How do you meet new people these days? - A discussion of modern friendship and romance in the age of technology.

Raging Capybara

kiwifarms.net
I have noticed that a lot of incels/shutins seem to have a similar problem and that is a lack of personality. By this I mean most of these people are incredibly boring people who instead of developing an interesting consciousness have latched on to a handful of incredibly niche brands, be it anime or the blackpill or whatever.
It's still a personality.

Enjoying animes and porn games on steam are as worth as enjoying netflix and pop songs.

I think you're just projecting what you believe to be of real value on your life to others. And no, I don't like anime.

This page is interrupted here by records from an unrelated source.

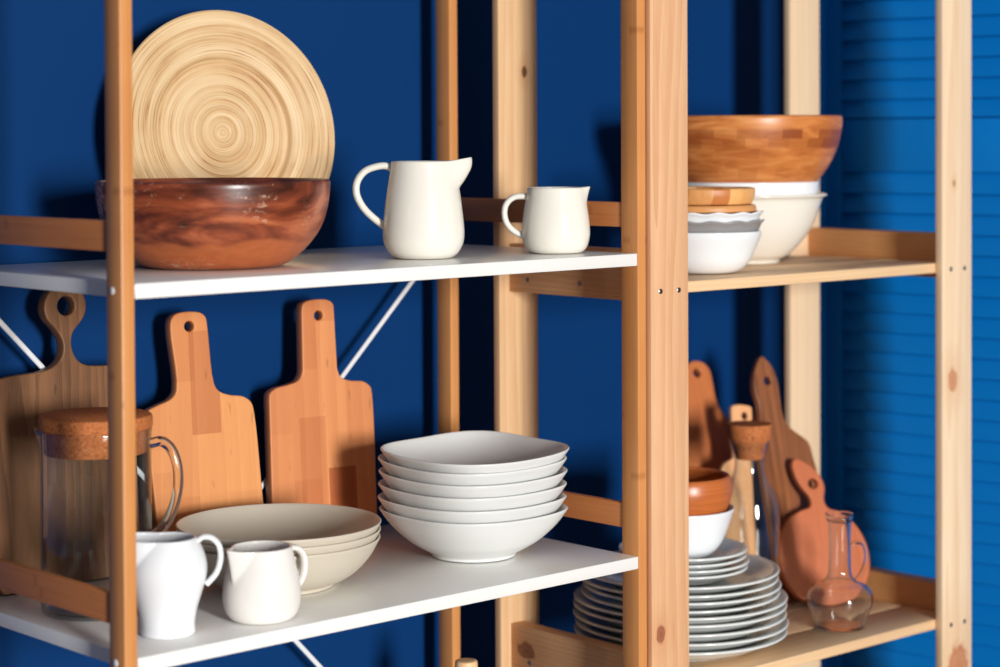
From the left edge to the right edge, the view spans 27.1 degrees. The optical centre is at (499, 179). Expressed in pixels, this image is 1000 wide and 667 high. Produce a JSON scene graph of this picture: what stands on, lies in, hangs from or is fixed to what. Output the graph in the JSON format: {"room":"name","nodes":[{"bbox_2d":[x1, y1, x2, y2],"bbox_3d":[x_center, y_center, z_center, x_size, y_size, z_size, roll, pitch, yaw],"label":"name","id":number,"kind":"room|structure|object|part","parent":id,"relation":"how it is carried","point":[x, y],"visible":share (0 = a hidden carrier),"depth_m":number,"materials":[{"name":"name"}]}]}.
{"room":"kitchen","nodes":[
{"label":"kitchen","id":0,"kind":"room"},
{"bbox_2d":[0,0,999,666],"bbox_3d":[-0.162,-0.159,3.089,6.400,2.900,0.100,-1,2,-43],"label":"wall","id":1,"kind":"structure","parent":0,"point":[374,61],"depth_m":3.04,"materials":[{"name":"blue paint"}]},
{"bbox_3d":[1.251,1.341,1.590,6.400,0.050,4.055,-1,2,-43],"label":"floor","id":2,"kind":"structure","parent":0,"visible":0},
{"bbox_2d":[0,0,646,666],"bbox_3d":[-0.241,0.422,2.619,0.807,1.760,0.411,-1,2,-43],"label":"shelving unit","id":3,"kind":"object","parent":2,"relation":"on","point":[400,579],"visible":0.62,"depth_m":2.49,"materials":[{"name":"white laminate"}]},
{"bbox_3d":[-0.532,0.059,2.342,0.011,0.033,0.343,-1,2,-43],"label":"rail","id":4,"kind":"part","parent":3,"relation":"part of","materials":[{"name":"brown wood"}]},
{"bbox_3d":[-0.530,0.458,2.350,0.011,0.033,0.343,-1,2,-43],"label":"rail","id":5,"kind":"part","parent":3,"relation":"part of","materials":[{"name":"brown wood"}]},
{"bbox_2d":[0,290,139,594],"bbox_3d":[-0.545,0.317,2.584,0.207,0.373,0.044,-1,2,-43],"label":"paddle board","id":6,"kind":"object","parent":3,"relation":"on","point":[73,494],"visible":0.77,"depth_m":2.56,"materials":[{"name":"brown wood"}]},
{"bbox_2d":[34,407,183,620],"bbox_3d":[-0.467,0.390,2.438,0.150,0.232,0.133,-1,2,-37],"label":"glass pitcher","id":7,"kind":"object","parent":3,"relation":"on","point":[75,433],"visible":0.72,"depth_m":2.40,"materials":[{"name":"clear"}]},
{"bbox_3d":[-0.475,0.297,2.431,0.133,0.046,0.133,0,1,0],"label":"lid","id":8,"kind":"part","parent":7,"relation":"part of","materials":[{"name":"brown wood"}]},
{"bbox_3d":[-0.393,0.363,2.432,0.042,0.124,0.017,0,1,0],"label":"handle","id":9,"kind":"part","parent":7,"relation":"part of","materials":[{"name":"clear glass"}]},
{"bbox_3d":[-0.403,0.431,2.212,0.016,1.760,0.031,-1,2,-43],"label":"post","id":10,"kind":"part","parent":3,"relation":"part of","materials":[{"name":"brown wood"}]},
{"bbox_3d":[-0.399,0.476,2.751,0.733,0.767,0.005,-1,2,-43],"label":"cross rod","id":11,"kind":"part","parent":3,"relation":"part of","materials":[{"name":"white metal"}]},
{"bbox_2d":[136,532,223,639],"bbox_3d":[-0.373,0.452,2.315,0.100,0.113,0.092,1,1,35],"label":"pitcher","id":12,"kind":"object","parent":3,"relation":"on","point":[171,567],"visible":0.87,"depth_m":2.29,"materials":[{"name":"white ceramic"}]},
{"bbox_3d":[-0.326,0.426,2.320,0.032,0.059,0.011,0,1,-6],"label":"handle","id":13,"kind":"part","parent":12,"relation":"part of","materials":[{"name":"white ceramic"}]},
{"bbox_2d":[144,311,262,531],"bbox_3d":[-0.390,0.336,2.723,0.168,0.326,0.043,-1,1,-35],"label":"cutting board","id":14,"kind":"object","parent":3,"relation":"on","point":[213,432],"visible":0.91,"depth_m":2.71,"materials":[{"name":"brown wood"}]},
{"bbox_2d":[94,177,330,269],"bbox_3d":[-0.344,0.052,2.485,0.281,0.104,0.281,-1,1,-16],"label":"wooden bowl","id":15,"kind":"object","parent":3,"relation":"on","point":[219,223],"visible":0.87,"depth_m":2.37,"materials":[{"name":"brown wood"}]},
{"bbox_2d":[132,10,334,178],"bbox_3d":[-0.360,-0.063,2.718,0.323,0.320,0.057,-1,1,-35],"label":"plate","id":16,"kind":"object","parent":3,"relation":"on","point":[216,93],"visible":0.79,"depth_m":2.73,"materials":[{"name":"beige wood"}]},
{"bbox_2d":[222,540,307,624],"bbox_3d":[-0.268,0.463,2.387,0.103,0.086,0.090,-1,1,-12],"label":"creamer","id":17,"kind":"object","parent":3,"relation":"on","point":[262,584],"visible":1,"depth_m":2.35,"materials":[{"name":"white ceramic"}]},
{"bbox_3d":[-0.239,0.457,2.425,0.011,0.061,0.035,1,2,42],"label":"handle","id":18,"kind":"part","parent":17,"relation":"part of","materials":[{"name":"white ceramic"}]},
{"bbox_2d":[205,533,379,594],"bbox_3d":[-0.275,0.472,2.566,0.253,0.060,0.253,0,1,7],"label":"shallow bowl","id":19,"kind":"object","parent":3,"relation":"on","point":[325,570],"visible":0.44,"depth_m":2.48,"materials":[{"name":"beige ceramic"}]},
{"bbox_2d":[175,525,380,555],"bbox_3d":[-0.274,0.463,2.566,0.253,0.060,0.253,0,1,-3],"label":"shallow bowl","id":20,"kind":"object","parent":19,"relation":"on","point":[209,549],"visible":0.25,"depth_m":2.47,"materials":[{"name":"beige ceramic"}]},
{"bbox_2d":[176,503,380,547],"bbox_3d":[-0.274,0.453,2.565,0.253,0.060,0.253,-1,2,-37],"label":"shallow bowl","id":21,"kind":"object","parent":20,"relation":"on","point":[303,525],"visible":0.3,"depth_m":2.66,"materials":[{"name":"beige ceramic"}]},
{"bbox_3d":[-0.240,0.110,2.610,0.772,0.016,0.405,-1,2,-43],"label":"shelf","id":22,"kind":"part","parent":3,"relation":"part of","materials":[{"name":"white laminate"}]},
{"bbox_3d":[-0.238,0.510,2.619,0.772,0.016,0.405,-1,2,-43],"label":"shelf","id":23,"kind":"part","parent":3,"relation":"part of","materials":[{"name":"white laminate"}]},
{"bbox_2d":[263,299,376,513],"bbox_3d":[-0.250,0.331,2.854,0.166,0.331,0.044,-1,1,-35],"label":"cutting board","id":24,"kind":"object","parent":3,"relation":"on","point":[319,424],"visible":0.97,"depth_m":2.85,"materials":[{"name":"brown wood"}]},
{"bbox_3d":[-0.354,0.458,2.792,0.723,0.712,0.005,-1,2,-43],"label":"cross rod","id":25,"kind":"part","parent":3,"relation":"part of","materials":[{"name":"white metal"}]},
{"bbox_2d":[352,157,471,259],"bbox_3d":[-0.107,0.036,2.639,0.131,0.128,0.104,0,1,33],"label":"milk jug","id":26,"kind":"object","parent":3,"relation":"on","point":[423,219],"visible":1,"depth_m":2.59,"materials":[{"name":"beige ceramic"}]},
{"bbox_3d":[-0.161,0.021,2.632,0.054,0.086,0.012,0,1,0],"label":"handle","id":27,"kind":"part","parent":26,"relation":"part of","materials":[{"name":"beige ceramic"}]},
{"bbox_3d":[-0.075,0.412,3.021,0.016,1.760,0.031,-1,2,-43],"label":"post","id":28,"kind":"part","parent":3,"relation":"part of","materials":[{"name":"brown wood"}]},
{"bbox_2d":[455,658,477,666],"bbox_3d":[-0.045,0.772,2.798,0.053,0.248,0.053,-1,2,-43],"label":"pepper mill","id":29,"kind":"object","parent":3,"relation":"on","point":[462,662],"visible":1,"depth_m":2.79,"materials":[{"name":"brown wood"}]},
{"bbox_2d":[379,503,567,562],"bbox_3d":[-0.035,0.465,2.745,0.222,0.064,0.222,-1,2,-43],"label":"square bowl","id":30,"kind":"object","parent":3,"relation":"on","point":[488,542],"visible":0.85,"depth_m":2.67,"materials":[{"name":"white ceramic"}]},
{"bbox_2d":[378,492,566,523],"bbox_3d":[-0.037,0.450,2.744,0.222,0.064,0.222,-1,2,-44],"label":"square bowl","id":31,"kind":"object","parent":30,"relation":"on","point":[483,517],"visible":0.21,"depth_m":2.65,"materials":[{"name":"white ceramic"}]},
{"bbox_2d":[378,479,566,511],"bbox_3d":[-0.037,0.432,2.744,0.222,0.066,0.222,-2,2,-42],"label":"square bowl","id":32,"kind":"object","parent":31,"relation":"on","point":[398,497],"visible":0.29,"depth_m":2.65,"materials":[{"name":"white ceramic"}]},
{"bbox_2d":[378,466,567,498],"bbox_3d":[-0.036,0.415,2.743,0.223,0.070,0.223,-2,3,-43],"label":"square bowl","id":33,"kind":"object","parent":32,"relation":"on","point":[424,489],"visible":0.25,"depth_m":2.65,"materials":[{"name":"white ceramic"}]},
{"bbox_2d":[378,454,566,485],"bbox_3d":[-0.037,0.398,2.742,0.222,0.068,0.222,-1,2,-41],"label":"square bowl","id":34,"kind":"object","parent":33,"relation":"on","point":[502,478],"visible":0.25,"depth_m":2.65,"materials":[{"name":"white ceramic"}]},
{"bbox_2d":[380,431,568,473],"bbox_3d":[-0.033,0.385,2.742,0.222,0.069,0.222,-1,2,-43],"label":"square bowl","id":35,"kind":"object","parent":34,"relation":"on","point":[461,452],"visible":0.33,"depth_m":2.81,"materials":[{"name":"white ceramic"}]},
{"bbox_3d":[0.049,0.044,2.876,0.011,0.033,0.343,-1,2,-43],"label":"rail","id":36,"kind":"part","parent":3,"relation":"part of","materials":[{"name":"brown wood"}]},
{"bbox_2d":[501,186,589,253],"bbox_3d":[0.068,0.053,2.742,0.106,0.088,0.090,1,1,35],"label":"creamer","id":37,"kind":"object","parent":3,"relation":"on","point":[555,219],"visible":1,"depth_m":2.70,"materials":[{"name":"beige ceramic"}]},
{"bbox_3d":[0.020,0.049,2.738,0.036,0.062,0.012,0,1,0],"label":"handle","id":38,"kind":"part","parent":37,"relation":"part of","materials":[{"name":"beige ceramic"}]},
{"bbox_3d":[0.051,0.444,2.884,0.011,0.033,0.343,-1,2,-43],"label":"rail","id":39,"kind":"part","parent":3,"relation":"part of","materials":[{"name":"brown wood"}]},
{"bbox_3d":[0.178,0.417,2.746,0.016,1.760,0.031,-1,2,-43],"label":"post","id":40,"kind":"part","parent":3,"relation":"part of","materials":[{"name":"brown wood"}]},
{"bbox_2d":[492,0,970,666],"bbox_3d":[0.361,0.409,3.088,0.710,1.760,0.315,-1,2,-42],"label":"shelving unit","id":41,"kind":"object","parent":2,"relation":"on","point":[904,604],"visible":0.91,"depth_m":2.99,"materials":[{"name":"beige wood"}]},
{"bbox_3d":[0.024,0.412,2.990,0.075,1.760,0.013,-1,2,-42],"label":"post","id":42,"kind":"part","parent":41,"relation":"part of","materials":[{"name":"brown wood"}]},
{"bbox_3d":[0.118,0.128,2.868,0.025,0.069,0.287,-1,2,-42],"label":"rail","id":43,"kind":"part","parent":41,"relation":"part of","materials":[{"name":"brown wood"}]},
{"bbox_3d":[0.121,0.674,2.879,0.025,0.069,0.287,-1,2,-42],"label":"rail","id":44,"kind":"part","parent":41,"relation":"part of","materials":[{"name":"brown wood"}]},
{"bbox_3d":[0.223,0.416,2.765,0.072,1.760,0.013,-1,2,-42],"label":"post","id":45,"kind":"part","parent":41,"relation":"part of","materials":[{"name":"brown wood"}]},
{"bbox_2d":[574,623,787,661],"bbox_3d":[0.262,0.665,3.012,0.310,0.028,0.310,0,1,7],"label":"dinner plate","id":46,"kind":"object","parent":41,"relation":"on","point":[694,656],"visible":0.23,"depth_m":2.91,"materials":[{"name":"ceramic"}]},
{"bbox_2d":[575,617,788,652],"bbox_3d":[0.264,0.652,3.012,0.310,0.028,0.310,-1,1,-36],"label":"dinner plate","id":47,"kind":"object","parent":46,"relation":"on","point":[772,631],"visible":0.26,"depth_m":2.92,"materials":[{"name":"ceramic"}]},
{"bbox_2d":[573,606,786,643],"bbox_3d":[0.261,0.640,3.011,0.310,0.028,0.310,-1,1,-15],"label":"dinner plate","id":48,"kind":"object","parent":47,"relation":"on","point":[727,635],"visible":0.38,"depth_m":2.92,"materials":[{"name":"ceramic"}]},
{"bbox_2d":[573,598,786,634],"bbox_3d":[0.262,0.627,3.012,0.310,0.028,0.310,0,1,30],"label":"dinner plate","id":49,"kind":"object","parent":48,"relation":"on","point":[716,628],"visible":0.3,"depth_m":2.91,"materials":[{"name":"ceramic"}]},
{"bbox_2d":[574,584,787,624],"bbox_3d":[0.262,0.616,3.010,0.310,0.028,0.310,-1,2,-38],"label":"dinner plate","id":50,"kind":"object","parent":49,"relation":"on","point":[579,597],"visible":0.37,"depth_m":2.93,"materials":[{"name":"ceramic"}]},
{"bbox_2d":[581,585,779,617],"bbox_3d":[0.262,0.607,3.011,0.288,0.024,0.288,0,1,4],"label":"dinner plate","id":51,"kind":"object","parent":50,"relation":"on","point":[587,593],"visible":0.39,"depth_m":2.93,"materials":[{"name":"ceramic"}]},
{"bbox_2d":[583,580,781,610],"bbox_3d":[0.265,0.596,3.012,0.288,0.024,0.288,1,1,37],"label":"dinner plate","id":52,"kind":"object","parent":51,"relation":"on","point":[776,587],"visible":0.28,"depth_m":2.92,"materials":[{"name":"ceramic"}]},
{"bbox_2d":[582,575,778,602],"bbox_3d":[0.260,0.586,3.009,0.288,0.024,0.288,-1,1,-29],"label":"dinner plate","id":53,"kind":"object","parent":52,"relation":"on","point":[593,582],"visible":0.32,"depth_m":2.92,"materials":[{"name":"ceramic"}]},
{"bbox_2d":[594,551,779,595],"bbox_3d":[0.262,0.575,3.011,0.288,0.024,0.288,-1,1,-24],"label":"dinner plate","id":54,"kind":"object","parent":53,"relation":"on","point":[760,569],"visible":0.33,"depth_m":2.98,"materials":[{"name":"ceramic"}]},
{"bbox_2d":[689,564,747,584],"bbox_3d":[0.266,0.568,3.010,0.187,0.020,0.187,0,1,29],"label":"plate","id":55,"kind":"object","parent":54,"relation":"on","point":[709,579],"visible":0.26,"depth_m":2.94,"materials":[{"name":"ceramic"}]},
{"bbox_2d":[689,556,749,576],"bbox_3d":[0.269,0.560,3.011,0.187,0.020,0.187,1,2,40],"label":"plate","id":56,"kind":"object","parent":55,"relation":"on","point":[744,562],"visible":0.24,"depth_m":2.94,"materials":[{"name":"ceramic"}]},
{"bbox_2d":[617,550,746,570],"bbox_3d":[0.264,0.551,3.008,0.187,0.020,0.187,0,1,19],"label":"plate","id":57,"kind":"object","parent":56,"relation":"on","point":[743,556],"visible":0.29,"depth_m":2.94,"materials":[{"name":"ceramic"}]},
{"bbox_2d":[618,538,747,564],"bbox_3d":[0.266,0.543,3.011,0.187,0.020,0.187,-1,1,-35],"label":"plate","id":58,"kind":"object","parent":57,"relation":"on","point":[729,548],"visible":0.35,"depth_m":3.00,"materials":[{"name":"ceramic"}]},
{"bbox_2d":[689,503,734,558],"bbox_3d":[0.262,0.510,3.009,0.158,0.071,0.158,0,1,4],"label":"bowl","id":59,"kind":"object","parent":58,"relation":"on","point":[706,532],"visible":0.37,"depth_m":2.95,"materials":[{"name":"white ceramic"}]},
{"bbox_2d":[689,467,732,515],"bbox_3d":[0.261,0.470,3.008,0.153,0.084,0.153,-1,2,-43],"label":"wooden bowl","id":60,"kind":"object","parent":59,"relation":"in","point":[710,490],"visible":0.34,"depth_m":2.95,"materials":[{"name":"orange wood"}]},
{"bbox_2d":[688,361,757,555],"bbox_3d":[0.335,0.486,3.366,0.138,0.370,0.136,-1,1,-33],"label":"cutting board","id":61,"kind":"object","parent":41,"relation":"on","point":[709,445],"visible":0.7,"depth_m":3.39,"materials":[{"name":"orange wood"}]},
{"bbox_2d":[688,230,761,273],"bbox_3d":[0.291,0.103,2.965,0.168,0.061,0.168,0,1,-3],"label":"bowl","id":62,"kind":"object","parent":41,"relation":"on","point":[708,253],"visible":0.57,"depth_m":2.90,"materials":[{"name":"white ceramic"}]},
{"bbox_2d":[688,219,763,232],"bbox_3d":[0.290,0.072,2.964,0.175,0.032,0.172,-1,1,-17],"label":"scalloped dish","id":63,"kind":"object","parent":62,"relation":"on","point":[711,226],"visible":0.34,"depth_m":2.89,"materials":[{"name":"grey ceramic"}]},
{"bbox_2d":[688,210,763,222],"bbox_3d":[0.290,0.060,2.963,0.172,0.032,0.175,1,2,42],"label":"scalloped dish","id":64,"kind":"object","parent":63,"relation":"on","point":[741,216],"visible":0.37,"depth_m":2.88,"materials":[{"name":"white ceramic"}]},
{"bbox_2d":[688,204,755,212],"bbox_3d":[0.290,0.041,2.963,0.152,0.010,0.152,-1,2,-43],"label":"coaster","id":65,"kind":"object","parent":64,"relation":"on","point":[748,207],"visible":0.45,"depth_m":2.89,"materials":[{"name":"brown wood"}]},
{"bbox_2d":[688,186,754,205],"bbox_3d":[0.290,0.024,2.963,0.149,0.024,0.149,-1,2,-43],"label":"wooden bowl","id":66,"kind":"object","parent":65,"relation":"on","point":[697,195],"visible":0.57,"depth_m":2.90,"materials":[{"name":"brown wood"}]},
{"bbox_2d":[719,405,756,554],"bbox_3d":[0.383,0.516,3.307,0.087,0.307,0.057,-1,1,-32],"label":"cutting board","id":67,"kind":"object","parent":41,"relation":"on","point":[741,528],"visible":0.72,"depth_m":3.31,"materials":[{"name":"brown wood"}]},
{"bbox_2d":[727,420,779,515],"bbox_3d":[0.385,0.525,3.199,0.094,0.298,0.094,-1,1,-33],"label":"glass bottle","id":68,"kind":"object","parent":41,"relation":"on","point":[749,440],"visible":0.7,"depth_m":3.17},
{"bbox_2d":[750,356,816,603],"bbox_3d":[0.466,0.478,3.330,0.119,0.385,0.099,-1,1,-33],"label":"cutting board","id":69,"kind":"object","parent":41,"relation":"on","point":[785,445],"visible":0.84,"depth_m":3.32,"materials":[{"name":"brown wood"}]},
{"bbox_2d":[747,192,826,264],"bbox_3d":[0.373,0.075,3.192,0.259,0.107,0.259,0,1,-6],"label":"mixing bowl","id":70,"kind":"object","parent":41,"relation":"on","point":[788,219],"visible":0.44,"depth_m":3.10,"materials":[{"name":"beige ceramic"}]},
{"bbox_2d":[688,181,819,195],"bbox_3d":[0.373,0.057,3.192,0.236,0.108,0.236,-1,1,-28],"label":"mixing bowl","id":71,"kind":"object","parent":70,"relation":"on","point":[777,188],"visible":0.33,"depth_m":3.09,"materials":[{"name":"white ceramic"}]},
{"bbox_2d":[688,115,842,182],"bbox_3d":[0.373,-0.035,3.190,0.306,0.125,0.306,0,1,10],"label":"salad bowl","id":72,"kind":"object","parent":71,"relation":"on","point":[721,148],"visible":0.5,"depth_m":3.06,"materials":[{"name":"brown wood"}]},
{"bbox_3d":[0.498,0.401,3.412,0.075,1.760,0.013,-1,2,-42],"label":"post","id":73,"kind":"part","parent":41,"relation":"part of","materials":[{"name":"brown wood"}]},
{"bbox_2d":[777,459,869,602],"bbox_3d":[0.510,0.559,3.288,0.156,0.226,0.078,-1,1,-13],"label":"paddle board","id":74,"kind":"object","parent":41,"relation":"on","point":[803,540],"visible":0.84,"depth_m":3.28,"materials":[{"name":"red wood"}]},
{"bbox_2d":[806,511,872,631],"bbox_3d":[0.513,0.590,3.126,0.100,0.172,0.100,0,1,13],"label":"carafe","id":75,"kind":"object","parent":41,"relation":"on","point":[839,602],"visible":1,"depth_m":3.10,"materials":[{"name":"clear glass"}]},
{"bbox_3d":[0.542,0.576,3.126,0.027,0.062,0.008,0,1,0],"label":"handle","id":76,"kind":"part","parent":75,"relation":"part of","materials":[{"name":"clear glass"}]},
{"bbox_3d":[0.613,0.116,3.308,0.030,0.069,0.287,-1,2,-42],"label":"rail","id":77,"kind":"part","parent":41,"relation":"part of","materials":[{"name":"brown wood"}]},
{"bbox_3d":[0.616,0.662,3.319,0.030,0.069,0.287,-1,2,-42],"label":"rail","id":78,"kind":"part","parent":41,"relation":"part of","materials":[{"name":"brown wood"}]},
{"bbox_3d":[0.698,0.405,3.187,0.075,1.760,0.013,-1,2,-42],"label":"post","id":79,"kind":"part","parent":41,"relation":"part of","materials":[{"name":"brown wood"}]},
{"bbox_2d":[819,0,999,666],"bbox_3d":[0.724,0.281,3.376,0.460,2.000,0.026,1,2,38],"label":"louvered shutter","id":80,"kind":"object","parent":2,"relation":"on","point":[877,58],"visible":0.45,"depth_m":3.42,"materials":[{"name":"blue paint"}]},
{"bbox_3d":[0.724,-0.055,3.371,0.365,0.088,0.022,1,2,38],"label":"rail","id":81,"kind":"part","parent":80,"relation":"part of","materials":[{"name":"blue paint"}]}
]}

And honestly, who are interesting nowadays in the world? Everybody is bland as fuck so who cares?
 

Sprig of Parsley

kiwifarms.net
It's still a personality.

Enjoying animes and porn games on steam are as worth as enjoying netflix and pop songs.

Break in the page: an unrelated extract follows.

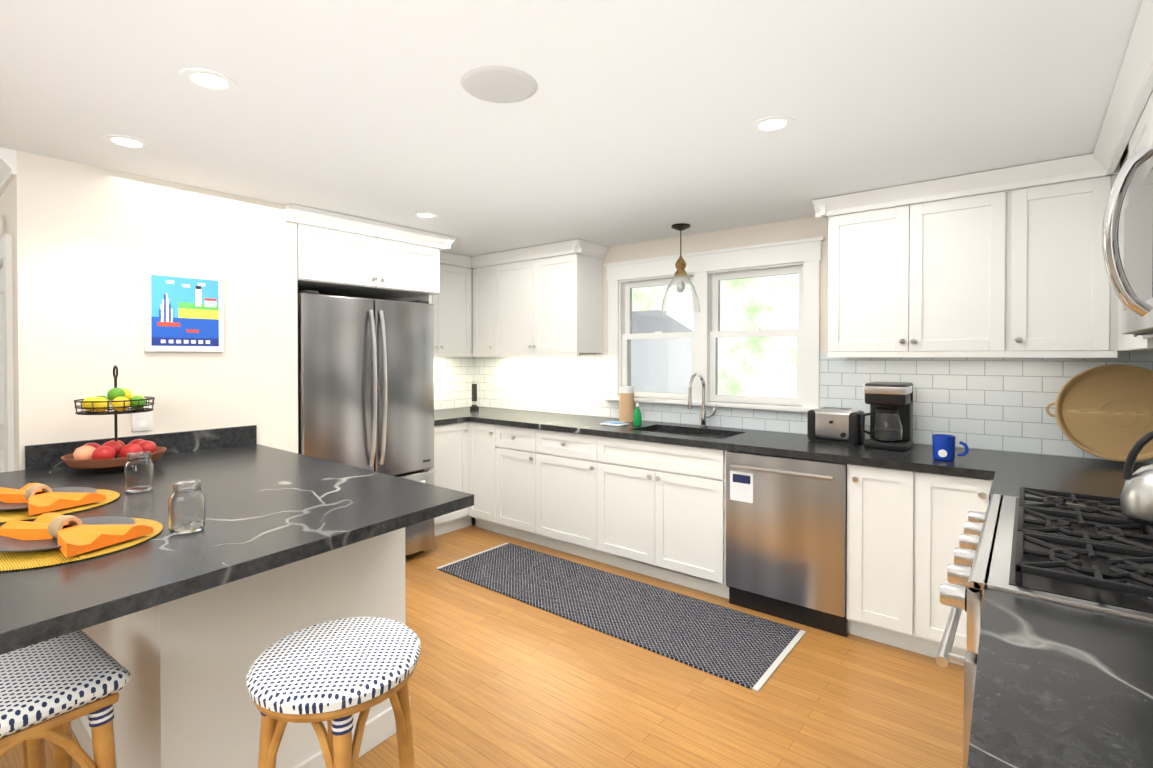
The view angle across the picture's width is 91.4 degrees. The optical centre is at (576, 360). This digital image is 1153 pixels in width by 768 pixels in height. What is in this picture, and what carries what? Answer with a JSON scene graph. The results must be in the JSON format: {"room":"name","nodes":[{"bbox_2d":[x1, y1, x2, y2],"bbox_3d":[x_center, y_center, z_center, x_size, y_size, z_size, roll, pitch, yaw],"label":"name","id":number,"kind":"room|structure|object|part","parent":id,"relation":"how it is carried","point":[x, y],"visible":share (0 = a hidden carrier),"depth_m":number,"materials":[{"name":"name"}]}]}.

I think you're just projecting what you believe to be of real value on your life to others. And no, I don't like anime.

And honestly, who are interesting nowadays in the world? Everybody is bland as fuck so who cares?
Pretty sure this post is facetious but ok, I'll bite.
Your personality is so, so much more than your tastes in entertainment. Or at least, should be. Measuring others by your own yardstick is an unavoidable comparison to make - everyone does it because it lets us evaluate compatibility or lack thereof. There are interesting people out there, but you're more likely to find them off the beaten path these days. A lot of people have subscribed to the notion of letting their tastes in whatever or their immutable characteristics dictate what constitutes their personality. If you ask me, it kind of seems engineered to facilitate consumerism.
 

Toucan

Peace on earth!
kiwifarms.net
It's still a personality.
Is a room adorned with only a single promotional poster for say 'Cowboy Bebop' a room that you would call decorated?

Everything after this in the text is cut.